Almost four decades ago, many taxpayers filed lawsuits against the Brazilian Government claiming the unconstitutionality of the Social Contribution of Profits (CSLL). After many judicial battles, in 2007 the Brazilian Supreme Court (STF) ruled that the collection of CSLL is constitutional. However, many taxpayers held prior res judicata in their favor and accordingly, under the concept of res judicata (their case was already decided), CSLL would not be due.
After 2007, public tax attorneys filed lawsuits against some of the taxpayers holding such res judicata with the specific aim of disputing res judicata in these cases.
Last week, the STF concluded the trial of two such cases addressing the possibility of disputing or changing the res judicata with respect to the CSLL.

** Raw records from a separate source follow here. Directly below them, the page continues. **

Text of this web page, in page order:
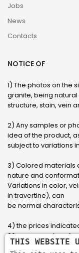
Jobs
News
Contacts
NOTICE OF
1) The photos on the
granite, being
structure, stain, vein
2) Any samples or
idea of ​​the product,
subject to variations
3) Colored materials
nature and
Variations in color,
in travertine), can
be normal
4) the prices
20 square meters,
email to have an
THIS WEBSITE
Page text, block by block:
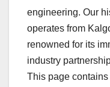
engineering. Our
operates from
renowned for its
industry
This page
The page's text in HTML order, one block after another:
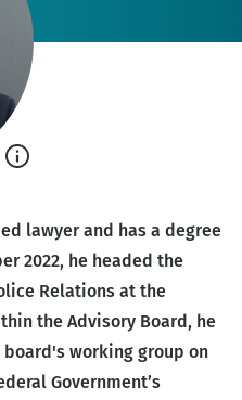
lawyer and has a degree
2022, he headed the
Relations at the
the Advisory Board, he
working group on
Government’s
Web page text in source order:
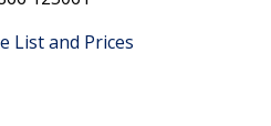
List and Prices
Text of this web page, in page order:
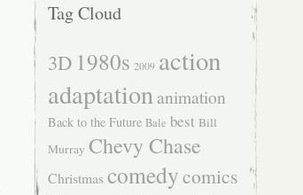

The majority of the Justices took the position that taxes declared undue under res judicata, constituting a ruling that is against the STF’s position rendered on an appeal under the general repercussion regime (which is binding and should guide the case law of all other courts) become immediately and retroactively due. Their rationale relies on the fact that having two different judicial rulings on the same matter would trigger harmful competition and an anti-isonomic scenario between taxpayers that are in a same position.
Thus, in general terms, the STF ruled that res judicata loses its effect once the STF holds an opposite position on the same tax matter, provided that such position is held under decisions issued under the general repercussion regime. Because such fact may create a tax for those taxpayers, the STF ruled that the anteriority principle should be observed (i.e., taxes will be levied after a period of 90-days or within the next fiscal year, with the ruling under the repercussion regime as the triggering event).
Albeit involved taxpayers are claiming they will appeal on the grounds that the loss of res judicata should only have prospective effects, the matter raises a flag not only as far as CSLL is concerned, but to all circumstances in which there is res judicata in the opposite sense of the STF’s position on a matter. Relevant cases may include: (i) IPI on resale of imported products; (ii) social security contribution on one-third extra holiday pay; and (iii) exclusion of ICMS of PIS and COFINS calculation bases for taxpayers that filed lawsuits after March, 2017 and have been judicially authorized to recover PIS and COFINS for the past five years (although the STF understood such taxpayers would not be eligible to recover the past, but only to recognize the exclusion of the ICMS for the future).
Therefore, similar cases should be carefully scrutinized, so that potential liabilities or opportunities (should there be a further position of the STF in a more favorable outcome than the res judicata) are assessed.